This recipe comes to us from Mid-Century Menu, and ultimately from someone who had precisely the same problem we do now! I love how they even say she was "determined that the garbage disposal wouldn't claim them." I totally support this attitude, Ruth Kahn. Now, on Mid-Century Menu, she noted that the cake needed just a little bit of salt to bring out the flavor. She also noted that she's made this recipe multiple times.

Mrs. Kahn's Banana Sour Cream Cake
      Mix and set aside:
2 tbsp butter, melted
½ c sugar
2 tsp cinnamon
½ tsp salt
½ c chopped nuts*
1 or 2 bananas, sliced (add the bananas after everything else is mixed.)
3 bananas
½ c sour cream
1½ tsp salt
½ c butter, softened
1 c sugar
1 tsp baking powder
1 tsp baking soda
2 eggs
2 c all-purpose flour

Heat oven to 350°. Grease an 8" or 9" square pan.
For the cake, blenderize the bananas, sour cream, and salt. Set aside.
Cream the butter, sugar, baking powder, and baking soda until light and fluffy. Beat in the eggs, one at a time. Alternately add the flour and the blender mixture, starting and ending with flour.
Pour about half the batter, perhaps a little more, into the pan. Sprinkle with half the banana slice-sugar-cinnamon mixture. Repeat these layers. If extra cinnamon-sugar remains in the bowl, scatter it in large drops across the cake.
Bake for 30 minutes, or until a toothpick in the center comes out clean.

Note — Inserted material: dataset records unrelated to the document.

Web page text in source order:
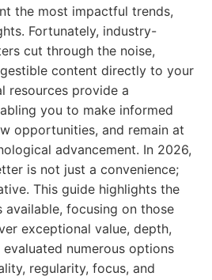
the most impactful trends,
Fortunately, industry-
cut through the noise,
content directly to your
resources provide a
you to make informed
opportunities, and remain at
advancement. In 2026,
is not just a convenience;
This guide highlights the
available, focusing on those
exceptional value, depth,
numerous options
regularity, focus, and
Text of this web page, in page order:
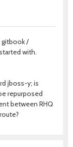
gitbook /
with.
jboss-y; is
repurposed
between RHQ
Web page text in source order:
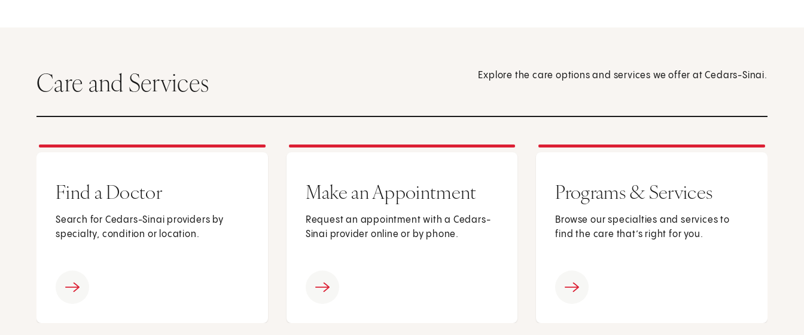
Care and Services Explore the care options and services we offer at Cedars-Sinai.
Find a Doctor
Search for Cedars-Sinai providers by
specialty, condition or location.
Make an Appointment
Request an appointment with a Cedars-
Sinai provider online or by phone.
Programs & Services
Browse our specialties and services to
find the care that’s right for you.
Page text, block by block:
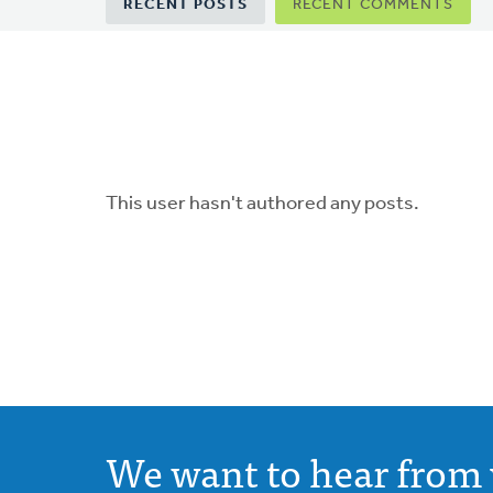
RECENT POSTS RECENT COMMENTS
This user hasn't authored any posts.
We want to hear
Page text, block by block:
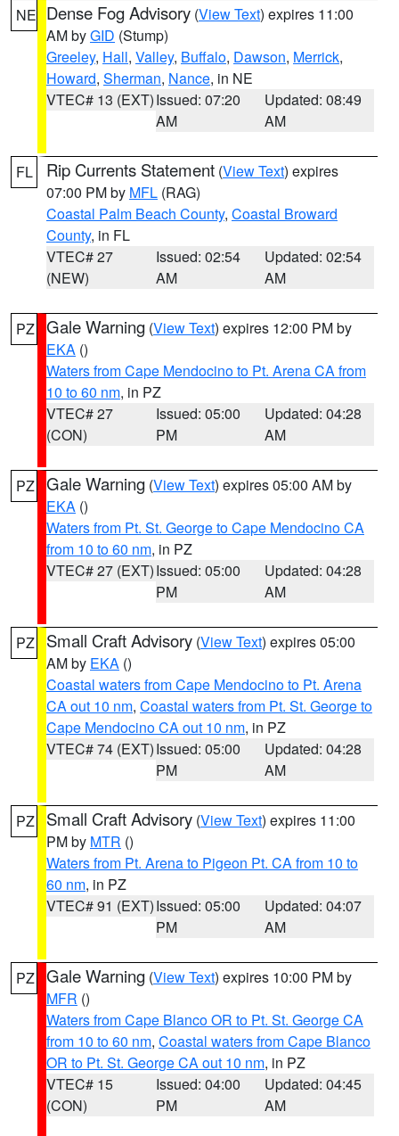
NE Dense Fog Advisory (View Text) expires 11:00
AM byGID (Stump)
Greeley, Hall, Valley, Buffalo, Dawson, Merrick,
Howard, Sherman, Nance, in NE
VTEC# 13 (EXT)Issued: 07:20
AM
Updated: 08:49
AM
FL Rip Currents Statement (View Text) expires
07:00 PM by MFL (RAG)
Coastal Palm Beach County, Coastal Broward
County, in FL
VTEC# 27
(NEW)
Issued: 02:54
AM
Updated: 02:54
AM
PZ Gale Warning (View Text) expires 12:00 PM by
EKA ()
Waters from Cape Mendocino to Pt. Arena CA from
10 to 60 nm, in PZ
VTEC# 27
(CON)
Issued: 05:00
PM
Updated: 04:28
AM
PZ Gale Warning (View Text) expires 05:00 AM by
EKA ()
Waters from Pt. St. George to Cape Mendocino CA
from 10 to 60 nm, in PZ
VTEC# 27 (EXT)Issued: 05:00
PM
Updated: 04:28
AM
PZ Small Craft Advisory (View Text) expires 05:00
AM by EKA ()
Coastal waters from Cape Mendocino to Pt. Arena
CA out 10 nm, Coastal waters from Pt. St. George to
Cape Mendocino CA out 10 nm, in PZ
VTEC# 74 (EXT)Issued: 05:00
PM
Updated: 04:28
AM
PZ Small Craft Advisory (View Text) expires 11:00
PM by MTR ()
Waters from Pt. Arena to Pigeon Pt. CA from 10 to
60 nm, in PZ
VTEC# 91 (EXT)Issued: 05:00
PM
Updated: 04:07
AM
PZ Gale Warning (View Text) expires 10:00 PM by
MFR ()
Waters from Cape Blanco OR to Pt. St. George CA
from 10 to 60 nm, Coastal waters from Cape Blanco
OR to Pt. St. George CA out 10 nm, in PZ
VTEC# 15
(CON)
Issued: 04:00
PM
Updated: 04:45
AM

*I left these out, but if you like nuts in cakes you will likely do otherwise.

Source: Ruth (Mrs. David) Kahn, 1973 Detroit-area newspaper clipping via Mid-Century Menu

Let's look at this line from the note above the recipe:

Our Pieathlon friend Poppy Crocker has often noted that here in America, there is a blurry or even nonexistent divide between salads and desserts. Often the same recipe will say to serve on a lettuce leaf for salad or without for dessert. Or perhaps it will say "reduce sugar from 2 cups to 1½ to serve as a salad." Here in America there is a similar, if not even more obvious, merging of breakfast and dessert. We never considered this until some of our friends from other countries reported their surprise at seeing cakes and cookies renamed buns and scones and then served for breakfast. And that's before we get into muffins (which these days are cake- we've even had iced muffins for a long time now) and everyone's favorite cinnamon rolls which drip and ooze with cream cheese icing.
And so, let us start this off the way we have started so many things of late: with butter!

I have to give Ruth Kahn credit: she does not skimp on spices. That is a massive pile of cinnamon in this bowl, and we did not err on the side of generous when measuring it.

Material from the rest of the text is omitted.